▶ Exercise objective
In how many lines of the records does the word "pixels" appear? Reply with the number and nothing else.

(Collected data)
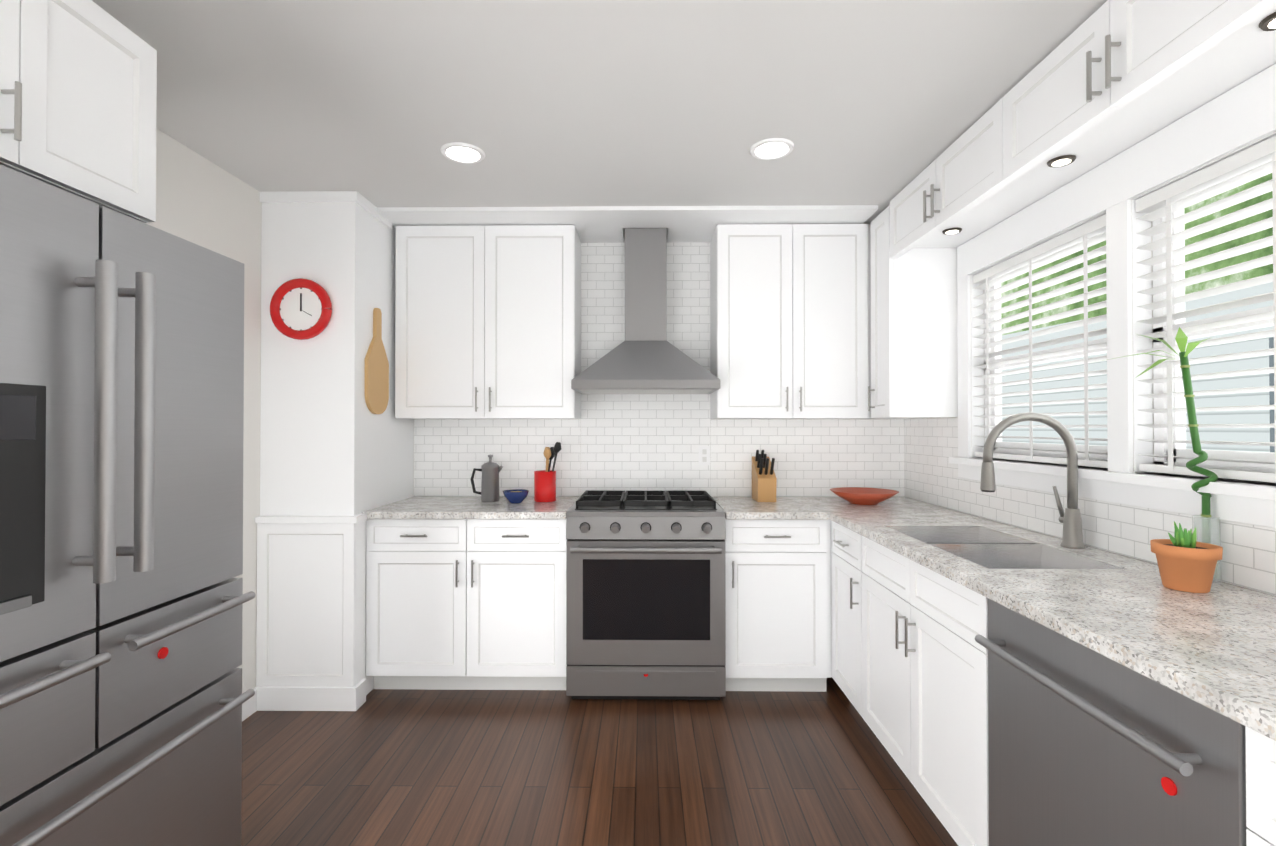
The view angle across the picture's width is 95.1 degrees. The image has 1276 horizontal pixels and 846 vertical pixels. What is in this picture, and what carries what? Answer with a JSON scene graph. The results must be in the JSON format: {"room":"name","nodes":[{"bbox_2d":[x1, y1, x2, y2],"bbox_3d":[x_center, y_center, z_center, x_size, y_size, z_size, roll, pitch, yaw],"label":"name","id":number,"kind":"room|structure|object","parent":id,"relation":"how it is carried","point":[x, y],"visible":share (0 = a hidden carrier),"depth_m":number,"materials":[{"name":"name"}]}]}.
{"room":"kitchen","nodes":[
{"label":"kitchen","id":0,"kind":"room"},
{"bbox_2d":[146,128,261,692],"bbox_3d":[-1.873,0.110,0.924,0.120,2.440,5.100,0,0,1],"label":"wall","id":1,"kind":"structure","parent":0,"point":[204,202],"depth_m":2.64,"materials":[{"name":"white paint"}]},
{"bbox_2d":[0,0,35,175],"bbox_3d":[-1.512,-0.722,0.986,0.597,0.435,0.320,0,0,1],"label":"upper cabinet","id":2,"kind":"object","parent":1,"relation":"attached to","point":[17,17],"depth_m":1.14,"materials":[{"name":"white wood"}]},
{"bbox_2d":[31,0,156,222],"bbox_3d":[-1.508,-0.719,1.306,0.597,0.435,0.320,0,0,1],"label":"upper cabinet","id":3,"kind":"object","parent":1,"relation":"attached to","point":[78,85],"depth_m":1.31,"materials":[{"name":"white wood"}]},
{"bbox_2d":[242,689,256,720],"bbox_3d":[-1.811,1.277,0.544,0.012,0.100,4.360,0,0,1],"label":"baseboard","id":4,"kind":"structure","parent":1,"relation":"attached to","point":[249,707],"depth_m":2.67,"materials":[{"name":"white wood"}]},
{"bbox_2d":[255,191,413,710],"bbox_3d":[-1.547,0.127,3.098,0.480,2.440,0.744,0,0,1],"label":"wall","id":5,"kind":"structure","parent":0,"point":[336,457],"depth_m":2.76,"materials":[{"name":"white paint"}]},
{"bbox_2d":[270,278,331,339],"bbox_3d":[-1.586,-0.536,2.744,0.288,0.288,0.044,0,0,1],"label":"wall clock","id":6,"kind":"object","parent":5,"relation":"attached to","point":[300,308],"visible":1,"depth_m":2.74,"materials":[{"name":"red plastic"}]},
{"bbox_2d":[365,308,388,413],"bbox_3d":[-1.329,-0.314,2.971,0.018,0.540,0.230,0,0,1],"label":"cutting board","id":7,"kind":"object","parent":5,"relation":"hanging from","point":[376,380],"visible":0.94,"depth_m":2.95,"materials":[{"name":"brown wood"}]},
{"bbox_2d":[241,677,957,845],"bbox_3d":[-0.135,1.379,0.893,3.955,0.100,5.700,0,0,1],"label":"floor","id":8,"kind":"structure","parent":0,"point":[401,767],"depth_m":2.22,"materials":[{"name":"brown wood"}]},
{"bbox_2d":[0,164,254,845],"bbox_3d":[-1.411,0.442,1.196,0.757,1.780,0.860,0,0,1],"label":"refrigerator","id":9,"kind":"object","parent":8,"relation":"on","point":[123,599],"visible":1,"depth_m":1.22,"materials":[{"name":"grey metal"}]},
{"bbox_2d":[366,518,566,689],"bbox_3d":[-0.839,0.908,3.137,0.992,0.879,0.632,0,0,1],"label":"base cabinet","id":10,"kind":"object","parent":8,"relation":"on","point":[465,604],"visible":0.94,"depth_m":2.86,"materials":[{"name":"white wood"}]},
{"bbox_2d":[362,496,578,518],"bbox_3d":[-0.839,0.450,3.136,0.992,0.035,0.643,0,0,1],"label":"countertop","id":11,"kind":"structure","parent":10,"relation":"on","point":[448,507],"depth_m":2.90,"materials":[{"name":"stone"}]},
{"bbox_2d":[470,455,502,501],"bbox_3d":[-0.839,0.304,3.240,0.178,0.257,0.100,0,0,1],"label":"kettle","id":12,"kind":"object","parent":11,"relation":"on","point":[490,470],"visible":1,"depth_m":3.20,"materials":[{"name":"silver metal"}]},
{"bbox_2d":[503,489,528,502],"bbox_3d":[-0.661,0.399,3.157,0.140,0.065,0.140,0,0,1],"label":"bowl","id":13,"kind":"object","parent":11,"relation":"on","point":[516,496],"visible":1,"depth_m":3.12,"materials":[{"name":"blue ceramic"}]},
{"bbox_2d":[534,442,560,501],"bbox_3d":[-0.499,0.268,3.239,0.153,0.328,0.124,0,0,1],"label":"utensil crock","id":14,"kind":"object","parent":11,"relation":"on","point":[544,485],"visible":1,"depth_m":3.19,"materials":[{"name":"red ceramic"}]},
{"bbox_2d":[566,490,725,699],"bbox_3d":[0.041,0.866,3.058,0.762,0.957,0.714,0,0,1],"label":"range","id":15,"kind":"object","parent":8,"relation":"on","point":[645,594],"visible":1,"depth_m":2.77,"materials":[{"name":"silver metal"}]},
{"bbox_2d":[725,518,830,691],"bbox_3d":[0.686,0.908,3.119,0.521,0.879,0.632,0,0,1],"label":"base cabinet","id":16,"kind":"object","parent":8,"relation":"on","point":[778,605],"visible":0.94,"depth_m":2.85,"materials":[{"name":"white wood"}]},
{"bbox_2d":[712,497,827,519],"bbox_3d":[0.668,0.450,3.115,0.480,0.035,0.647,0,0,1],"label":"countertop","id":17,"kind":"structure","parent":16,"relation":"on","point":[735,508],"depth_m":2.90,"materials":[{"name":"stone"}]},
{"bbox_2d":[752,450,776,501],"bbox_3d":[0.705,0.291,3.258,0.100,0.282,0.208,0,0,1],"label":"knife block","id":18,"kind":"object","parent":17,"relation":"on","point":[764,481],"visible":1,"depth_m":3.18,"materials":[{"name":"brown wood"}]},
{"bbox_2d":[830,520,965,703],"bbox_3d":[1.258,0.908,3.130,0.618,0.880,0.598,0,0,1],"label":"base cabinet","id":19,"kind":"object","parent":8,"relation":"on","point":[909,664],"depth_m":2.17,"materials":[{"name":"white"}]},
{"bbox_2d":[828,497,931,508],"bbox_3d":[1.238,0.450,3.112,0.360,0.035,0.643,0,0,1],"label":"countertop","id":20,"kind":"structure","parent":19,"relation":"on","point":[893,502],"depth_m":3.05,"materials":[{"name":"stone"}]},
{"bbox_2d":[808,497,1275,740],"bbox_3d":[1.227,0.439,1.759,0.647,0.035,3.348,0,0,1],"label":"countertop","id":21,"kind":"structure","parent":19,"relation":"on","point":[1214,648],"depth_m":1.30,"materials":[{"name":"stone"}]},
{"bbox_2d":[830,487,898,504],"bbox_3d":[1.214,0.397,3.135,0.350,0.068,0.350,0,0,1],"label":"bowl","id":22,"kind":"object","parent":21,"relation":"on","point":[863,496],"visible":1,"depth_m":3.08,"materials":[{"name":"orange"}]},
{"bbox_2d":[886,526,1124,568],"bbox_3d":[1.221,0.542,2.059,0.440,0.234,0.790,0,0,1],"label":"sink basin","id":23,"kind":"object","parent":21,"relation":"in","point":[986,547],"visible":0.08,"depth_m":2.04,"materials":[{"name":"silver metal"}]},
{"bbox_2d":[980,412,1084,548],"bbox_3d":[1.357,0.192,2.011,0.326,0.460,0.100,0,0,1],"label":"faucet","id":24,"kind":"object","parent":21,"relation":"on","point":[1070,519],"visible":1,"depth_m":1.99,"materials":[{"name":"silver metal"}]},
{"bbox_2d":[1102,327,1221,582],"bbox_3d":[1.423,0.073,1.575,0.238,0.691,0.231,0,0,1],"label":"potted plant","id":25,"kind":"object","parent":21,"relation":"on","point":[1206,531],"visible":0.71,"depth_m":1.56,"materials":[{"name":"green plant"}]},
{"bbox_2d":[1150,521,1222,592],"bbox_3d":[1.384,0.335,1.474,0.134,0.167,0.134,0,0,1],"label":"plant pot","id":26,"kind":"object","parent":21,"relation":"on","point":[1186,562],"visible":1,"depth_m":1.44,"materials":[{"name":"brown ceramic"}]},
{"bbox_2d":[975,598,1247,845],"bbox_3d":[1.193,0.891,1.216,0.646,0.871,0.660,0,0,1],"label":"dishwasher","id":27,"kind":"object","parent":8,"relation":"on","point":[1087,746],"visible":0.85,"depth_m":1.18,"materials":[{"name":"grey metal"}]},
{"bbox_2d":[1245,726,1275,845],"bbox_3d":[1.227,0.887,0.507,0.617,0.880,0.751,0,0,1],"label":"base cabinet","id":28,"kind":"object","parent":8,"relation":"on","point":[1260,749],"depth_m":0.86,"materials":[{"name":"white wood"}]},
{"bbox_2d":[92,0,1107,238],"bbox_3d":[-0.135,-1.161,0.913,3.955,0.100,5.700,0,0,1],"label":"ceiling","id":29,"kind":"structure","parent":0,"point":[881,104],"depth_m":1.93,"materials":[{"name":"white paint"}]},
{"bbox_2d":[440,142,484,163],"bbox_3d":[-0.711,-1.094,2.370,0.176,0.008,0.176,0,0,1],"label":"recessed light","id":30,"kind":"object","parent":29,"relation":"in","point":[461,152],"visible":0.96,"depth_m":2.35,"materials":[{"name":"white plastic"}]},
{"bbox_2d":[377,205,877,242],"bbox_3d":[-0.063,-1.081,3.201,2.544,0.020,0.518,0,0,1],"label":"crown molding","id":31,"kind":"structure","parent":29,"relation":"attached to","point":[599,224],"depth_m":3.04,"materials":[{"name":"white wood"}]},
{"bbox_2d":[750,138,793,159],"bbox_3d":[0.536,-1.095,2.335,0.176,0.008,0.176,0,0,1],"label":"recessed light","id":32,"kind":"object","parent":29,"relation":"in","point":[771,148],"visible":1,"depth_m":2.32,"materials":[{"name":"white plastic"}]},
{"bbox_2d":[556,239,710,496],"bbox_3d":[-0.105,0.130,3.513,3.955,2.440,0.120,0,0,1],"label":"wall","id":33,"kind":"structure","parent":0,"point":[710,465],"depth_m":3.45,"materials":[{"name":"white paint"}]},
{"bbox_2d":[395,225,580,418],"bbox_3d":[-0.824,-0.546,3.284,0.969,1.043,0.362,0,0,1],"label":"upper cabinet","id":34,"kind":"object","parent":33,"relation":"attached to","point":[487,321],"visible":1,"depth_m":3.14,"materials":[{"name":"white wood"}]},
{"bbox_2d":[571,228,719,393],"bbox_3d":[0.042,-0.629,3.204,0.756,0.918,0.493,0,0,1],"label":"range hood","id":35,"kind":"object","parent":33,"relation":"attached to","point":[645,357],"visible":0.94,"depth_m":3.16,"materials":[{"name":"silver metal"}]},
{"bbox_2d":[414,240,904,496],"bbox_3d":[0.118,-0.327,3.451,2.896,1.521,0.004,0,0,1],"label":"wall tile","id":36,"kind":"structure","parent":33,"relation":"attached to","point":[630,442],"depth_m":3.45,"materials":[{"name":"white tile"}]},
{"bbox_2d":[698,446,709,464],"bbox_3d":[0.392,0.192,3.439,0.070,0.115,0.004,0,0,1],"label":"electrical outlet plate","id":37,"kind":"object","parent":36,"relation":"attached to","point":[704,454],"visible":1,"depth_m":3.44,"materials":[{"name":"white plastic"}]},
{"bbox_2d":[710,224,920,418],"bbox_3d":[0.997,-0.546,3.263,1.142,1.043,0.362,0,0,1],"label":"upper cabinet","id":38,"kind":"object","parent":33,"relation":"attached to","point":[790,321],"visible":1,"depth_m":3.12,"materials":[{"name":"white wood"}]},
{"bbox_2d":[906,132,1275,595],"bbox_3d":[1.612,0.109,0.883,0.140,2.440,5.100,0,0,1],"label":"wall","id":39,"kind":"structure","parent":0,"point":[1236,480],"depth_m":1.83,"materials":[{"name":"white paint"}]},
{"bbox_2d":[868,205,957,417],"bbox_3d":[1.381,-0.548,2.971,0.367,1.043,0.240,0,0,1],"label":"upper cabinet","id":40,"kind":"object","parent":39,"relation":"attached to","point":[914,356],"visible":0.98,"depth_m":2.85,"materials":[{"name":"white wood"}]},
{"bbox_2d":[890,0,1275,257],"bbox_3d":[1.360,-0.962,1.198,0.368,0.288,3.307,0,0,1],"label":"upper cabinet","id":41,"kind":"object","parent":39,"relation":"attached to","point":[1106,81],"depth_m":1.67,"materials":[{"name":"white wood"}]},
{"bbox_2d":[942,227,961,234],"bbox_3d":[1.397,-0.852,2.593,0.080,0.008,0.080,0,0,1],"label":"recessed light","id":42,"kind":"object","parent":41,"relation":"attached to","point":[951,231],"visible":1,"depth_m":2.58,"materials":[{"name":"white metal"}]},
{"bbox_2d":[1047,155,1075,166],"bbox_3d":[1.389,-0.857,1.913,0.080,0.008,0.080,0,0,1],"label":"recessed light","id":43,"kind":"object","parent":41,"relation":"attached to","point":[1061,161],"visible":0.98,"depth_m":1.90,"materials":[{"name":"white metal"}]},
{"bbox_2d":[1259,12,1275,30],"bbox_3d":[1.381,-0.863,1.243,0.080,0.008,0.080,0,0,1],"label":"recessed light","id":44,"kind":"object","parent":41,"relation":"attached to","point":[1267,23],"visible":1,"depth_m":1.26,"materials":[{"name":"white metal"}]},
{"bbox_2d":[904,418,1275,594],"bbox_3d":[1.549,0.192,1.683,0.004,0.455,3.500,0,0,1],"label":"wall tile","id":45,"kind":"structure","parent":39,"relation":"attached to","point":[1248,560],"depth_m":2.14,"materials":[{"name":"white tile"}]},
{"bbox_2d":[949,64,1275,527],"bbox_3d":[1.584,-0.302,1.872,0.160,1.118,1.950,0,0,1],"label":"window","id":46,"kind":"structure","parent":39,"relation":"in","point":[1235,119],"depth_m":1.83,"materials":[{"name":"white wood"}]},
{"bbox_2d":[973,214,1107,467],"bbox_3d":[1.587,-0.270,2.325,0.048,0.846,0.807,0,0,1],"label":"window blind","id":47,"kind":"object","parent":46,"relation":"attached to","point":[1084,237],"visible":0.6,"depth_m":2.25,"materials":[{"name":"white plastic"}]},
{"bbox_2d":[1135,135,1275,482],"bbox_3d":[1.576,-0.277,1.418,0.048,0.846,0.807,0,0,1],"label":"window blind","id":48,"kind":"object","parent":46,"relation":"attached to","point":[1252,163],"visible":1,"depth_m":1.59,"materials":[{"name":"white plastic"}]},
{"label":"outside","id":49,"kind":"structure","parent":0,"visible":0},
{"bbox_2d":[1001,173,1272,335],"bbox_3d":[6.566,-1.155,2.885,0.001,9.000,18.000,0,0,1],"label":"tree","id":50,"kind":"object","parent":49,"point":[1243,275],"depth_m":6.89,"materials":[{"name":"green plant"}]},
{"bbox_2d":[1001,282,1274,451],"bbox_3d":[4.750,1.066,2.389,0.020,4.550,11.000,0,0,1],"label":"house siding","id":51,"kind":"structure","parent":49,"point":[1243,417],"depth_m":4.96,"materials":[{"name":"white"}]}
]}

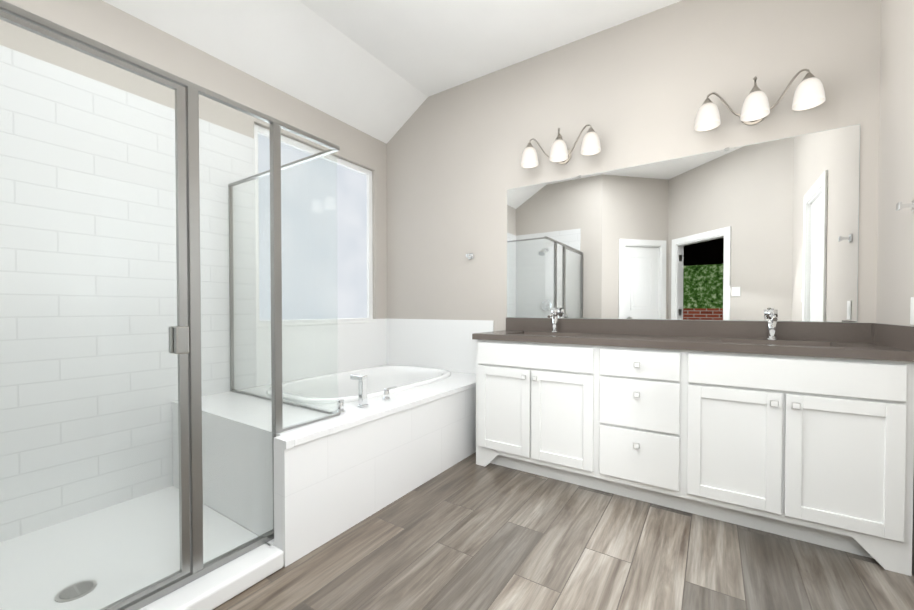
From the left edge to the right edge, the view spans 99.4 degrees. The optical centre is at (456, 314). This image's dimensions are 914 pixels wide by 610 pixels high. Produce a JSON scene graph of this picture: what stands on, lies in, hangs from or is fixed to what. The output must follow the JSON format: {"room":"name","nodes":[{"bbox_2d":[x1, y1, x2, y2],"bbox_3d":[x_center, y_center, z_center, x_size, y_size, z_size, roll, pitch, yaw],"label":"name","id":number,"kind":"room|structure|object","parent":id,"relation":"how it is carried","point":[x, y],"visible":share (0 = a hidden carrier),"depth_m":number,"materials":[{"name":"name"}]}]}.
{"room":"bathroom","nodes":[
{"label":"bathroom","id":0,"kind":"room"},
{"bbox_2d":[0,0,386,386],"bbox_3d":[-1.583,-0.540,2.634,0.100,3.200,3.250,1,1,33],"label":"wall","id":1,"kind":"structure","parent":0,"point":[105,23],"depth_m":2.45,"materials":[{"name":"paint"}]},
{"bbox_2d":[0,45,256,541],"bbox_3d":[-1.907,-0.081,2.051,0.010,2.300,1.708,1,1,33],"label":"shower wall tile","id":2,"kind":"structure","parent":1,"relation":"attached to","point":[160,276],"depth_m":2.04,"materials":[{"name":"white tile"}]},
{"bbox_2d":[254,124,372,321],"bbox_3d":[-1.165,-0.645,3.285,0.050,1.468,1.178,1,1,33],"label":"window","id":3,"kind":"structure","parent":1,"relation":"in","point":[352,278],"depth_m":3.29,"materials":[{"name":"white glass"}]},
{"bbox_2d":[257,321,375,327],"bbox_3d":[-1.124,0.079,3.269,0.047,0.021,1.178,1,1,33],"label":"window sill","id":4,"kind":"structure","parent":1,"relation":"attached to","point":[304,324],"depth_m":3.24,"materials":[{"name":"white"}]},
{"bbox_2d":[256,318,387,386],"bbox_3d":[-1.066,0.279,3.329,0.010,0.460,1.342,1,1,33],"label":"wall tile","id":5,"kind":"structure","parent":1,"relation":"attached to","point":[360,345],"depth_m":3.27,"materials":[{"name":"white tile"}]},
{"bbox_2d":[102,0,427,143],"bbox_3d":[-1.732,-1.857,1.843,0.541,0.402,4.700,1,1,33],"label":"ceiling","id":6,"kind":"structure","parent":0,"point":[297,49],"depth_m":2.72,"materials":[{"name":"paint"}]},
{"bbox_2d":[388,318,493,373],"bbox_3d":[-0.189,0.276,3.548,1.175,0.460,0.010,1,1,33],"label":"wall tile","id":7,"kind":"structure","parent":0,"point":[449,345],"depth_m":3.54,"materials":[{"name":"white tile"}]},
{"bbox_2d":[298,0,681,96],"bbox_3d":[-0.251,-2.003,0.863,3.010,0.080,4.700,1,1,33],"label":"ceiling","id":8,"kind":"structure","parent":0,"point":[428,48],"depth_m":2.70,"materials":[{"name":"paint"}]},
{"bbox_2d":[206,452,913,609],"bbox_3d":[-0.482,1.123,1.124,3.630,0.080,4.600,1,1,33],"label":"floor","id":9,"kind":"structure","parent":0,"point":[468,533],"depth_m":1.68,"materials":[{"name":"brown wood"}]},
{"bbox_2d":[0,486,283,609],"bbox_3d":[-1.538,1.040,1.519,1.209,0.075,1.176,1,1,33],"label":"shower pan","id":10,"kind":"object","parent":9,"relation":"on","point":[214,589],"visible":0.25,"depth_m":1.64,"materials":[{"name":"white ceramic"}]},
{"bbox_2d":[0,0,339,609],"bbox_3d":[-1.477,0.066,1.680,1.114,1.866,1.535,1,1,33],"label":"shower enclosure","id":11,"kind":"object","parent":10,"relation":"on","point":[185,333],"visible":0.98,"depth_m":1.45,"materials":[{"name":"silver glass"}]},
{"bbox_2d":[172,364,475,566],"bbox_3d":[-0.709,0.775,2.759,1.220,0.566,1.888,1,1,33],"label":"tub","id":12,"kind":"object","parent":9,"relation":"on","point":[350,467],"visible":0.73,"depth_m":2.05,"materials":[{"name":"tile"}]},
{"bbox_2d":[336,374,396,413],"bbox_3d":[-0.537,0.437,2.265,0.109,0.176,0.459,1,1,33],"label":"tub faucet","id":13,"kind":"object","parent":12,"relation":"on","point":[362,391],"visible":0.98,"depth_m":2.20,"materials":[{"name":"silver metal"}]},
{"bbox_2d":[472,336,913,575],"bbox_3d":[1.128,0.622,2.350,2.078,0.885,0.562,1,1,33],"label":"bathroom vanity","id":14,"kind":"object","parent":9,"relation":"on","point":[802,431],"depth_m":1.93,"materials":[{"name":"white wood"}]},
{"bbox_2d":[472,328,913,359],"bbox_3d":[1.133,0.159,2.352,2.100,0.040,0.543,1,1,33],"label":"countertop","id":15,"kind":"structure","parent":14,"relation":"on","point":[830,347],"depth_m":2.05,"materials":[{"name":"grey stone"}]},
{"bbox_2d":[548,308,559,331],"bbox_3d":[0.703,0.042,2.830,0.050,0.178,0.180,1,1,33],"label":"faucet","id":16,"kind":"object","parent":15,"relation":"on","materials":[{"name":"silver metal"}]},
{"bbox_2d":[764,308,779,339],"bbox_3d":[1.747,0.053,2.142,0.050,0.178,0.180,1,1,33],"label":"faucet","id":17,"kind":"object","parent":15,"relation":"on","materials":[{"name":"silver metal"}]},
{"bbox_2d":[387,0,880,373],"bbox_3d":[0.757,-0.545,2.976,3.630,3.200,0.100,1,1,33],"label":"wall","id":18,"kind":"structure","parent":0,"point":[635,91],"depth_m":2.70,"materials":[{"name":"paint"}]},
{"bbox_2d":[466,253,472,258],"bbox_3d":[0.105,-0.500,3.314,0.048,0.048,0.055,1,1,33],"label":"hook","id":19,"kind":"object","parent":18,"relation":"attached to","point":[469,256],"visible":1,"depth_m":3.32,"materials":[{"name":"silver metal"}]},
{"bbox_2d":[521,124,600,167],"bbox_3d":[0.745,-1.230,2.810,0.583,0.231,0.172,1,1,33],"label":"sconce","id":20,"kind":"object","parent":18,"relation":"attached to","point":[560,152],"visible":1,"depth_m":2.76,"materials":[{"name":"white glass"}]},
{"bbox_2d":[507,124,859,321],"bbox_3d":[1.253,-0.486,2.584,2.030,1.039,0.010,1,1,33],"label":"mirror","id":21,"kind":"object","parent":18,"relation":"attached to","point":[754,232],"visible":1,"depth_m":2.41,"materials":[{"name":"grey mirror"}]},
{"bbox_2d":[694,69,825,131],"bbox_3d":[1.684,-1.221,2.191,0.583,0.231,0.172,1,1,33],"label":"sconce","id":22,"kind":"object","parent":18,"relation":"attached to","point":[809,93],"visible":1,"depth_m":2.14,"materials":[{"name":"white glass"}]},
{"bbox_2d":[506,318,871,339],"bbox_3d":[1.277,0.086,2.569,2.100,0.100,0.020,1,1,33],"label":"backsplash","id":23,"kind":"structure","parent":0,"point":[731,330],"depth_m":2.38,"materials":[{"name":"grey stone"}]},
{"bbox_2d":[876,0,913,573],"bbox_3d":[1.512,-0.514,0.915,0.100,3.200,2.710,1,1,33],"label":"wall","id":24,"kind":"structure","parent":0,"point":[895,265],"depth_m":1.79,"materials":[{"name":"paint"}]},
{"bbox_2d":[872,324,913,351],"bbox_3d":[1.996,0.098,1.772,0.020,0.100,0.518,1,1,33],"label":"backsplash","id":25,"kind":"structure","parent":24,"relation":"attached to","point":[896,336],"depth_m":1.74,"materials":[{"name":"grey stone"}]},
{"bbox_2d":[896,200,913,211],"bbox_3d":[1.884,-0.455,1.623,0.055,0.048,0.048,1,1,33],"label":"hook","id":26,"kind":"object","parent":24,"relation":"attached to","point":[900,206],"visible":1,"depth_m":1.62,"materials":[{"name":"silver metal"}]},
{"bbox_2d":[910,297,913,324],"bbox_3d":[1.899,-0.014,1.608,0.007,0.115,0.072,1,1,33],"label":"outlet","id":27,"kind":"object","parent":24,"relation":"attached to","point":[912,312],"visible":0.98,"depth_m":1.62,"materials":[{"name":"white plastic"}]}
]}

▶ The answer
2